# Introducing Nadine's Kids, Ziff and Zim



## tremayne (Feb 8, 2008)

Here are our new Alpine boys, Z1, aka Ziff and Z2, aka Zim. Naming them was a joint effort between my two daughters.

Here's Ziff:









Here's Zim, getting some nuzzling from Mama Nadine:









Assorted pics of the boys:












































Not sure what name you would give their colors, though. I don't know all the official names for Alpines. All I know is that they look like woodland creatures.

I'll post better pics when my husband downloads his.

Anna


----------



## toth boer goats (Jul 20, 2008)

What adorable little ones...  ...momma is pretty to.....congrats.... :wink: :greengrin:


----------



## RowdyKidz (Apr 2, 2009)

OMG, how sweet!!


----------



## StaceyRosado (Oct 5, 2007)

congrats - very longlegged boys you have

they look to be chamoisee but I am not positive on that for alpines


----------



## AlaskaBoers (May 7, 2008)

> All I know is that they look like woodland creatures.


 :ROFL:

and yep! theyre just adorable!!


----------



## SDK (Jun 26, 2008)

yep both chamoisee.. 


wow.. we got the same thing!!! two chammy boys!! but mine are incomplete... their ears "didn't develope" lol


----------



## shadycreekgoats (Mar 23, 2009)

They are adorable!!!


----------



## kelebek (Oct 5, 2007)

Oh my gosh - they are adorable!!! Congrats!


----------



## SDK (Jun 26, 2008)

how are your babies??? mine are soo darn cute


----------



## tremayne (Feb 8, 2008)

The boys are just too cute. The little one, who is actually Ziff (earlier I had the names backwards), looks like a tiny deer. His fur is the color of hot cocoa with a lot of milk. He's quiet and even lets my daughter hold him on his back like a baby. He's quickly becoming my daughter's favorite.  

Zim, the oldest, is bolder and a little flashier in looks. He's all legs and before he pees, he does a little dance with his back legs. It's kind of like he's running in place, but with just the back legs. It's too funny. :ROFL: The first born is Mama Nadine's favorite, but she's taking good care of both her boys.

I'm glad your little guys are doing well. Gotta love the babies. :boy: :boy: Thanks for asking.

Anna


----------



## liz (Oct 5, 2007)

Adorable! And so long legged!

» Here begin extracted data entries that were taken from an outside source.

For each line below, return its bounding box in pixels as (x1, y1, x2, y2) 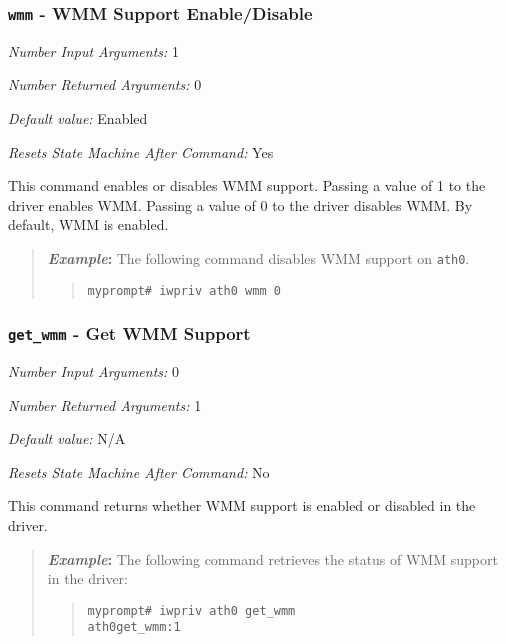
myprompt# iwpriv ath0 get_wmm (87, 603, 296, 618)
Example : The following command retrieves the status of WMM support (47, 548, 498, 569)
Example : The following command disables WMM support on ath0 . (47, 247, 470, 268)
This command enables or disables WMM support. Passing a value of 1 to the (8, 175, 486, 196)
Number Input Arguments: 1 (8, 40, 180, 61)
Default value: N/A (8, 428, 126, 449)
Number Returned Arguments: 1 (8, 394, 202, 415)
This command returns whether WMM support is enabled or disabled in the (8, 495, 476, 516)
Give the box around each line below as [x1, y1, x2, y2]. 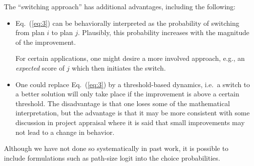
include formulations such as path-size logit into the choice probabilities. [4, 152, 220, 163]
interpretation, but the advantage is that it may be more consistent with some [15, 108, 250, 118]
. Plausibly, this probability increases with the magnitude [78, 27, 250, 37]
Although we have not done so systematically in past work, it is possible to [4, 143, 229, 153]
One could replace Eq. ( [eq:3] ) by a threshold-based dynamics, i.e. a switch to [15, 79, 250, 89]
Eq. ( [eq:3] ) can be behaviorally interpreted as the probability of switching [15, 18, 239, 28]
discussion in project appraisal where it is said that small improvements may [15, 117, 245, 127]
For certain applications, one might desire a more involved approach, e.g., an [15, 53, 245, 63]
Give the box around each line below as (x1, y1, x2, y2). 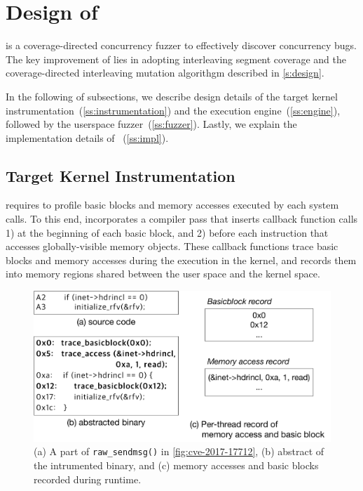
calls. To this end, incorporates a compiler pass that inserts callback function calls (6, 211, 358, 226)
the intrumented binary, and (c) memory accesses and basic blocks (34, 457, 319, 472)
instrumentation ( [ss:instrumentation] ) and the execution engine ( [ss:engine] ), (6, 103, 341, 117)
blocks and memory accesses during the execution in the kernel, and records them (6, 252, 357, 267)
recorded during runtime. (34, 471, 142, 486)
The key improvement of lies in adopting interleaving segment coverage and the (6, 51, 346, 66)
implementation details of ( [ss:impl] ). (6, 130, 169, 145)
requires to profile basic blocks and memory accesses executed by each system (6, 197, 339, 212)
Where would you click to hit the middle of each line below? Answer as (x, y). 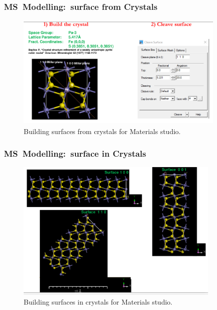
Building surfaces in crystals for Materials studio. (98, 301)
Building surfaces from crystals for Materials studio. (102, 131)
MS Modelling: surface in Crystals (75, 153)
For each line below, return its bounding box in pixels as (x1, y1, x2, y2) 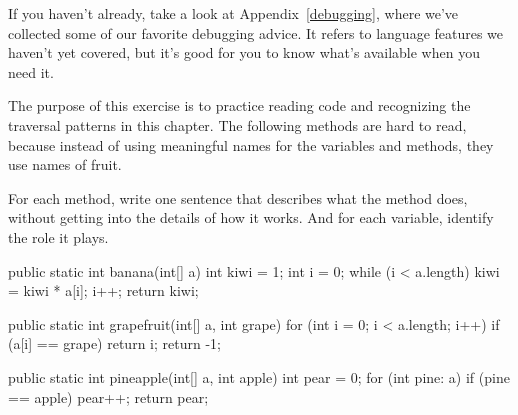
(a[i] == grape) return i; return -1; (8, 333, 221, 354)
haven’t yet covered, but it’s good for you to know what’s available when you (8, 42, 480, 63)
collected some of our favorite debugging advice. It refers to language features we (8, 22, 504, 43)
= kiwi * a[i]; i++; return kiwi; (8, 280, 199, 301)
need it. (8, 61, 54, 82)
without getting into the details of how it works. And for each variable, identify (8, 207, 494, 228)
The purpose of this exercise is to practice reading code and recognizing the (8, 95, 471, 116)
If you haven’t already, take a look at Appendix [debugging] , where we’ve (8, 3, 459, 23)
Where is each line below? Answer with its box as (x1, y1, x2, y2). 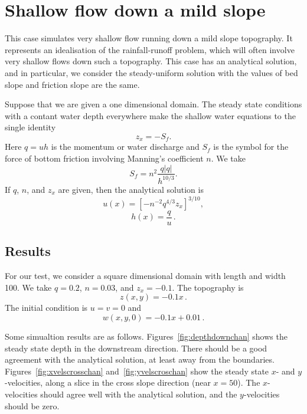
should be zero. (5, 399, 60, 412)
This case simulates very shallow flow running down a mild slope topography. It (5, 32, 293, 44)
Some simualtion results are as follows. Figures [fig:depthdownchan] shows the (5, 330, 288, 343)
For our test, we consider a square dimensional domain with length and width (5, 270, 286, 282)
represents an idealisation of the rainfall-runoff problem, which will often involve (5, 43, 295, 55)
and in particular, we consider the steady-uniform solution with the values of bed (5, 66, 298, 78)
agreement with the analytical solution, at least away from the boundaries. (5, 353, 275, 366)
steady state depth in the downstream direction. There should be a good (5, 341, 267, 354)
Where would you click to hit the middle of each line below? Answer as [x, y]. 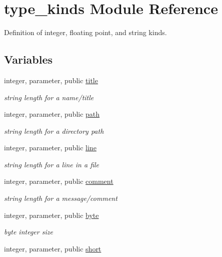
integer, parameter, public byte [51, 215]
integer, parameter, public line [50, 148]
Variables [28, 59]
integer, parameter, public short [53, 248]
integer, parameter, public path [52, 114]
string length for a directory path [54, 131]
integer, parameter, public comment [59, 181]
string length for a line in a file [52, 164]
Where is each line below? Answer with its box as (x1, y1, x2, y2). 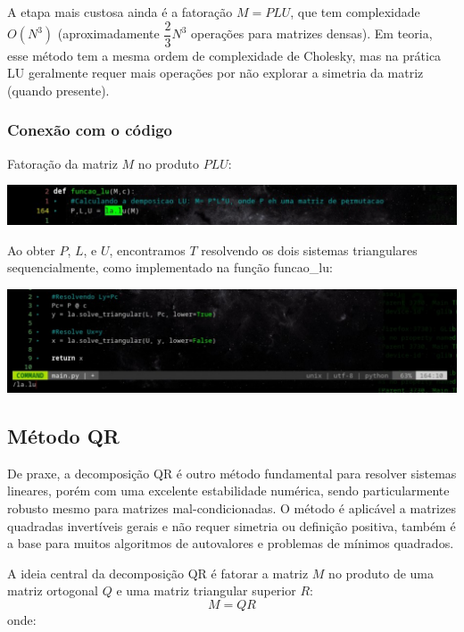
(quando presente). (7, 80, 110, 99)
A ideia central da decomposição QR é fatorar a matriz (7, 563, 309, 582)
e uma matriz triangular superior (116, 581, 296, 600)
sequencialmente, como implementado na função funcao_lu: (7, 258, 333, 277)
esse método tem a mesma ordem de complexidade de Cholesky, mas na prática (7, 46, 442, 64)
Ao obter (7, 240, 55, 259)
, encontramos (109, 240, 186, 259)
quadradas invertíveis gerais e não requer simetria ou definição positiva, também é (7, 516, 456, 535)
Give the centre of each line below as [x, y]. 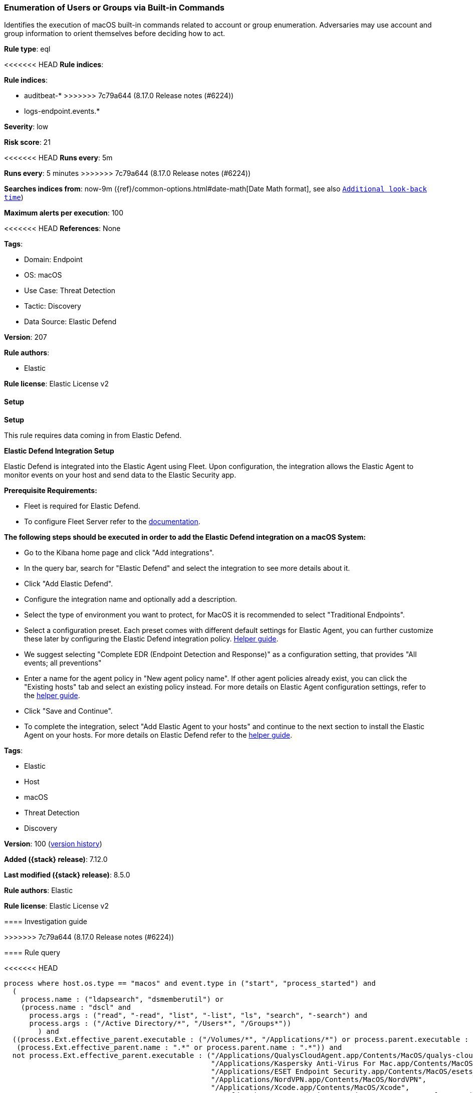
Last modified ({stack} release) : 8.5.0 [67, 875]
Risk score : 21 [27, 142]
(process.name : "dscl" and [76, 1007]
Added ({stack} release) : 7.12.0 [56, 859]
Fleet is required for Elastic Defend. [82, 506]
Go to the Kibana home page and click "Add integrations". [119, 552]
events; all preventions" [63, 663]
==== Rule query [32, 952]
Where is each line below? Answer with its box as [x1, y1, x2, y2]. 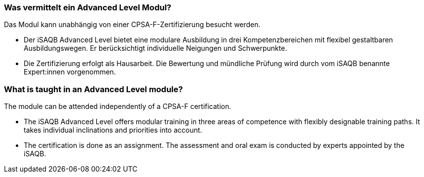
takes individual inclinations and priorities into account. [24, 126, 202, 135]
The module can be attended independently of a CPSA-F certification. [4, 102, 231, 111]
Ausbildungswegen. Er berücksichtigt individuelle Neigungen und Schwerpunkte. [24, 44, 287, 53]
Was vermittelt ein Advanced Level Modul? [4, 2, 171, 12]
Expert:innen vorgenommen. [24, 68, 116, 76]
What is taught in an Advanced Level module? [4, 84, 183, 94]
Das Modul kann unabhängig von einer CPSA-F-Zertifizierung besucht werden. [4, 20, 261, 29]
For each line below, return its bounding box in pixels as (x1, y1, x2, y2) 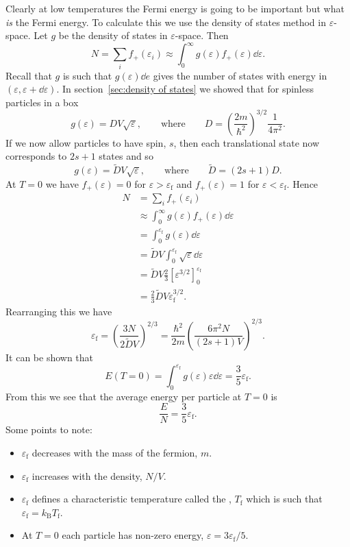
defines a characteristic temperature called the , (32, 491, 232, 506)
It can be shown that (5, 350, 94, 364)
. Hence (286, 176, 318, 191)
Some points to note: (5, 422, 92, 437)
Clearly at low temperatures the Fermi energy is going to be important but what (5, 1, 345, 15)
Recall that (5, 68, 52, 82)
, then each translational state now (173, 135, 320, 149)
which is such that (246, 491, 323, 506)
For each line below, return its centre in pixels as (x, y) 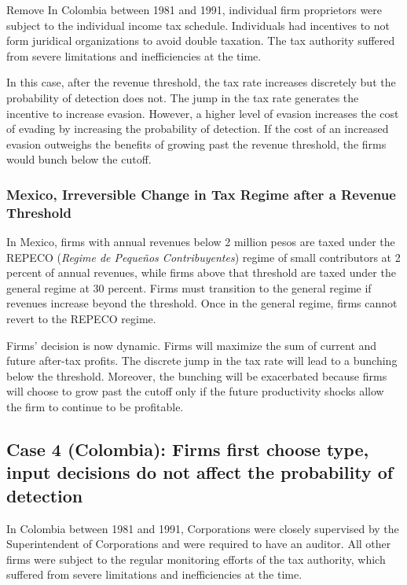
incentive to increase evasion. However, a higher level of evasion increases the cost (203, 113)
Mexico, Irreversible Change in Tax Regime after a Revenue (201, 194)
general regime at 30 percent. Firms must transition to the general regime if (189, 287)
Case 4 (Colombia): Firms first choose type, (188, 449)
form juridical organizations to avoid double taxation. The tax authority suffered (201, 40)
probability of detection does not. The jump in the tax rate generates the (183, 97)
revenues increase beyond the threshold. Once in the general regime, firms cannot (202, 303)
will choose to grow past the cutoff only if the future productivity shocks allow (195, 391)
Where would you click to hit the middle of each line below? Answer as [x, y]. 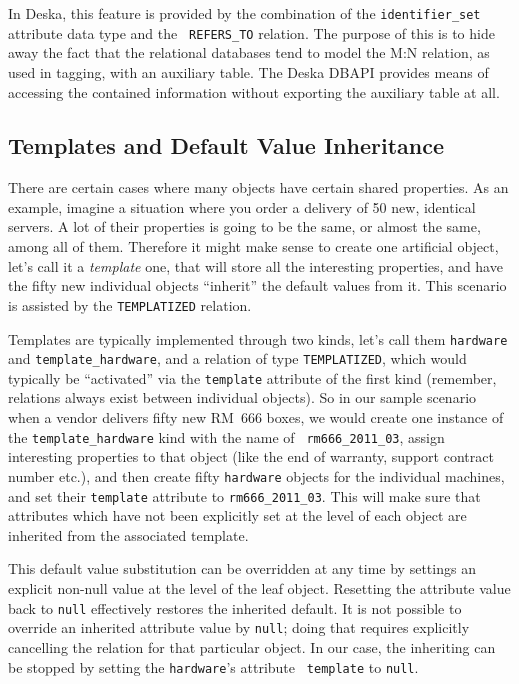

They do look like little deer fawns. I can tell you are a very proud "goat grammy" :hug:


----------



## ProctorHillFarm (May 15, 2008)

Awe they look great- congrats! :leap:


----------



## rebelshope (Sep 21, 2008)

Too cute!!
:stars:


----------



## greatcashmeres (Jul 13, 2008)

:wahoo: Very cute and loving pictures-momma is so good.


----------